The legacy of apartheid and then 25 years of neoliberalism as well as government’s “shameful cowardice and lack of resolve in its … attempts [to unify] the two health systems” means that South Africa “cannot respond to the crisis without radical changes in the health system”.
“The only way is to have a collective response to Covid-19 [is for] government [to take] over [the supply of] whatever is needed, not only … private hospitals and lab testing but also … food supply and distribution. We need a system that is going to assist everyone to survive. We have already seen in the shops there is no rationing, so people with money just take everything. It really is a problem that government does not want to act decisively. Capital is very strong here, and I don’t think the government is in charge. Government needs to have the courage to say, ‘We are going to do what is necessary,’” said Van Driel.
Healthcare for all
The National Union of Metalworkers of South Africa (Numsa) says private hospitals must be nationalised and open to all and that “private healthcare must be abolished in its entirety”. Last weekend, Numsa said it was unclear if all or any private health services would be free to the public during the coronavirus outbreak. “That is deeply concerning for us because the majority of the population is not on medical aid, and they will not be able to afford these services,” said general secretary Irvin Jim.
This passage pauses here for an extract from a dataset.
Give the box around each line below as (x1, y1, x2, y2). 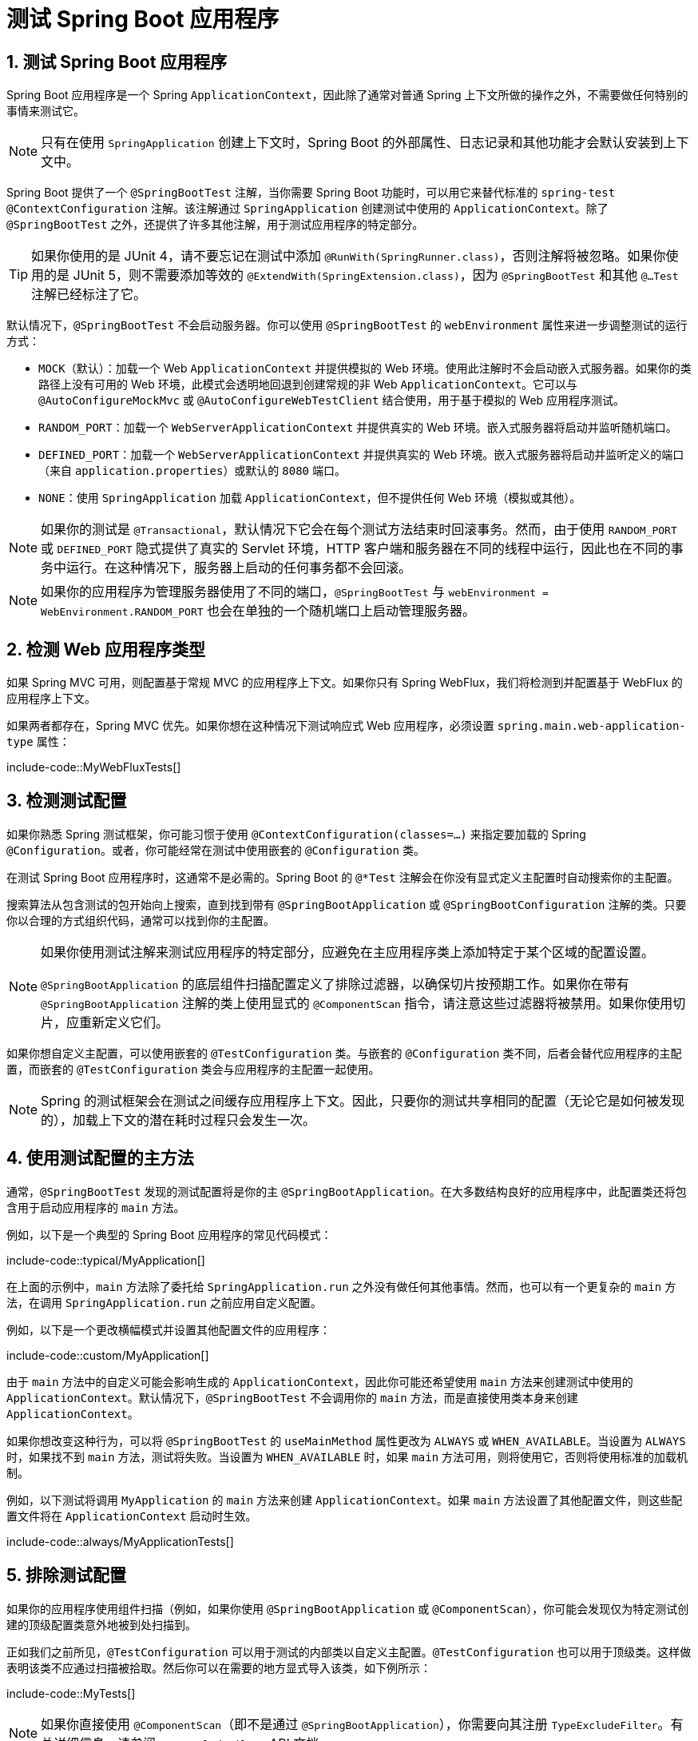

Shaheed Mahomed, Western Cape chairperson of the Socialist Revolutionary Workers’ Party (SRWP), also said private hospitals should be nationalised. “Every year, thousands of people, particularly children under five and elderly people die of flu because they are excluded from health facilities that are properly equipped with ventilators and other vital equipment.”
The SRWP is campaigning for permanent free health care for all, and not only for the duration of the Covid-19 pandemic, Mahomed said.
Abdul Karriem Matthews of Cape Town’s Bishop Lavis Action Community said his members were concerned that the Western Cape government had set up 13 testing sites in Cape Town but 12 of these were at private health centres and none were situated in the townships. The community-based organisation was also calling for “mass distribution of soap and sanitiser for the Cape Flats and townships”. “Private hospitals must be nationalised now. Universal public healthcare is essential not only to curb outbreaks, but also to ensure crisis preparedness and full realisation of the right to health. This pandemic must serve as a wake-up call to governments on the crucial need to roll back a decades-long history of privatisation and commodification of health,” Matthews told New Frame.